[Geany-Devel] New plugin loader mechanisms
kugel at xxxxx
Wed Mar 18 19:21:30 UTC 2015
Am 18.03.2015 um 18:11 schrieb Steven Blatnick:
> I personally hope whatever the group decides to do with the plugins
> doesn't involve requiring a rewrite of all of them, because we'll
> surely lose plugins and supporters that way.
Geany developers are committed to maintain compatibility for existing
plugins to new Geany versions, and we go through great length to make
that possible. Most of the time at worst plugins need to be recompiled.
That said, there may be times were a severe break is necessary but we
really do our best to avoid that.
Following that, my plans are "on-top" of the current loader. While it
would kind of deprecated the current loader, plugins written against it
(all current plugins) will keep working without changes or recompiling.
This is purely for new plugins or those that voluntarily adapt the new
> Concerning some of your perceived shortcomings:
> On 03/18/2015 10:42 AM, Thomas Martitz wrote:
>> Currently geany exports a pointer to a struct, that contains more
>> structs, which contain function points to the API functions.
>> Fortunately this is nicely hidden to developers via macros. But due
>> to gtkbuilder all functions and nothing prevents plugins from
>> accessing these. And the macros are awkward and strange anyway. There
>> is currently the linkage-cleanup PR in the works which improves this
>> by actually exporting the API functions, and _only_ the API functions
>> to plugins.
> Maybe I'm completely wrong on this from an architecture perspective,
> but part of what I like about writing plugins for geany is
> accessibility. If we only get access to a subset of functions, then
> it seems less flexible what our plugins can actually do. Yes, this
> allows us to write bad plugins that can do some sloppy things, but I
> say "so what". They are plugins. Someone would have to go out of
> their way to install most plugins outside of geany-plugins, and there
> is some vetting for that list of plugins. I say by keeping the
> restrictions minimal on what plugins can access, we can get more
> powerful plugins and not block off potential plugins by our
> Take chrome/chromium browser, for instance. They basically have
> restricted all plugins to be at most a button on the toolbar or
> effecting web pages. There seems to be no possible way to write a
> plugin to get vertical tabbing I so appreciate in firefox (and geany
> for that matter) because chrome seems to have this stuck-up mac
> attitude that it's the way they intended, no customization allowed,
> "mission accomplished <https://www.youtube.com/watch?v=MgSQA1jqFpM>".
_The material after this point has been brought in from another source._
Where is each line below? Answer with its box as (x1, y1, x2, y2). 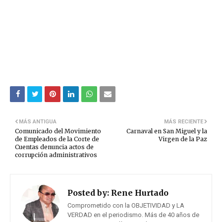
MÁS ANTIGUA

> Maybe I'm wrong, maybe that's not chrome's motive, but I certainly
> don't like the lack of flexibility of their plugin architecture. (If
> anyone knows a way on linux to get vertical tabs in chrome, that would
> be awesome ;-)
> I suppose you could argue that having access to almost everything
> requires more frequent updating of plugins, but personally I haven't
> had more than one or two line changes with any update to geany. Plus
> then we have to worry more about plugin support and it's own set of bugs.
> That's just my opinion. Thoughts?
We never supported plugins that call non-API functions. In fact, that
it's possible now is a mistake. And the reason is simple: We can only
maintain a defined API. We are not able to able to provide backwards
compatibility for plugins that call functions we cannot know about.
Therefore we define the API, and commit to support that API. If you
think the API is insufficient, then please speak up, describe your use
case and get the function(s) you need added to the API. Then we can
support these function and keep your plugin working. And that means that
we keep your users happy. I think we are generally not that rigid at all
as to what's added to the API, but it has to be formally defined. I
think this is also in your interest, as it means less headaches for you
Don't think of the API as a restriction, instead it's the set of
functions that Geany developers maintain on your behalf.